Les pyréthrines sont très solubles dans l’alcool. On obtient de bonnes teintures de pyrèthre, en employant l’alcool à brûler. Ces dissolutions de pyréthrine dans l’alcool, peuvent se faire, soit par simple macération, soit par macération rationnelle ou diffusion méthodique.

Formule d’ALVOOD :

C’est une simple solution de teinture de pyrèthre : on fait macérer pendant 10 jours, 1 kg. 250 de poudre de pyrèthre, dans 20 litres d’alcool à brûler. Puis, avant l’emploi, on dilue cette macération dans 100 litres d’eau. Les préparations à base d’alcool à brûler étant généralement assez coûteuses et peu adhérentes, on a intérêt à diminuer la quantité de teinture de pyrèthre et à augmenter l’adhérence de la solution, en y ajoutant du savon. On doit donc à notre avis préférer à la « Formule d’AVOOD », la préparation suivante indiquée par le professeur JUILLET.
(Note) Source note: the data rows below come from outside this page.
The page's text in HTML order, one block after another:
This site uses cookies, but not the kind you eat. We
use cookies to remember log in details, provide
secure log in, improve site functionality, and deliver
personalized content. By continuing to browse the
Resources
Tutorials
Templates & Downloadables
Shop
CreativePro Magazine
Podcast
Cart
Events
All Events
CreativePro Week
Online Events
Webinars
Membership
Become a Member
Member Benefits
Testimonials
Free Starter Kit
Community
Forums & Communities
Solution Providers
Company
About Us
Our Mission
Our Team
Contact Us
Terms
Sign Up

Formule du Professeur JUILLET :

On prépare d’abord une teinture de pyrèthre en faisant macérer en vase clos, pendant 10 jours, une partie de pyrèthre dans 9 parties d’alcool à brûler. On peut employer pour cela une poudre de pyrèthre grossière ou des capitules entiers plus ou moins brisés, par simple frottement entre les mains. Au moment de l’utilisation, on prépare l’insecticide d’après les proportions suivantes :

Teinture de pyrèthre 2 parties
Savon noir 3 parties
Eau 100 parties

Les teintures de pyrèthre ont l’avantage de se conserver très longtemps dans des bouteilles bien bouchées. En dilution savonneuse, l’insecticide est adhérent, efficace, mais paraît parfois assez peu fluide pour les pulvérisations à faible pression.
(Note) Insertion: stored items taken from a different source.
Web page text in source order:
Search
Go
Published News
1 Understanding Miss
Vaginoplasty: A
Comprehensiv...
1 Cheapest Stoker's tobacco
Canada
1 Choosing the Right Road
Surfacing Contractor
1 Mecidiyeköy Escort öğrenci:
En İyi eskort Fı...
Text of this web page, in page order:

Formule au pétrole par filtration méthodique :

C’est une dissolution méthodique, opérée par filtrations successives. Cette formule est actuellement employée au Kenya. Des trous sont faits dans le fond d’un récipient de fer galvanisé. Une couche de coton est placée au fond du récipient et on dispose au-dessus, environs 500 grammes de poudre de pyrèthre. On passe alors doucement, 1 gallon de pétrole (environ 4 litres 500) et on laisse se poursuivre la filtration. Par des passages successifs avec du pétrole frais, sur de la poudre épuisée et du pétrole enrichi en pyréthrine, sur de la poudre de pyrèthre fraîche, on arrive à dissoudre la presque totalité des pyréthrines.
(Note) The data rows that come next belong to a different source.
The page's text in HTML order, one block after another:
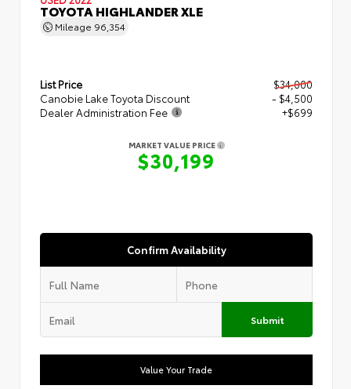
TOYOTA HIGHLANDER XLE
Mileage 96,354
List Price
$34,000
Canobie Lake Toyota Discount
- $4,500
Dealer Administration Fee
+$699
MARKET VALUE PRICE
$30,199
Confirm Availability
Submit
Value Your Trade

Formule par macération méthodique dans l’essence :

C’est la méthode que nous utilisons au laboratoire de Nanisana. On emploie pour cela, une batterie de trois récipients, contenant chacun 7 à 8 litres. Au départ, on place dans l’un des récipients, 5 litres d’essence minérale, sur 500 grammes de poudre de pyrèthre. Au bout de trois jours, le produit de cette première macération est décanté et versé dans un second récipient, contenant 500 grammes de poudre de pyrèthre. Le pyrèthre du premier récipient reçoit encore, à 3 jours d’intervalle et à deux reprises successives, de l’essence pure. Ainsi, après un passage dans les trois récipients, on obtient au bout de 9 jours, une bonne macération de pyrèthre dans l’essence.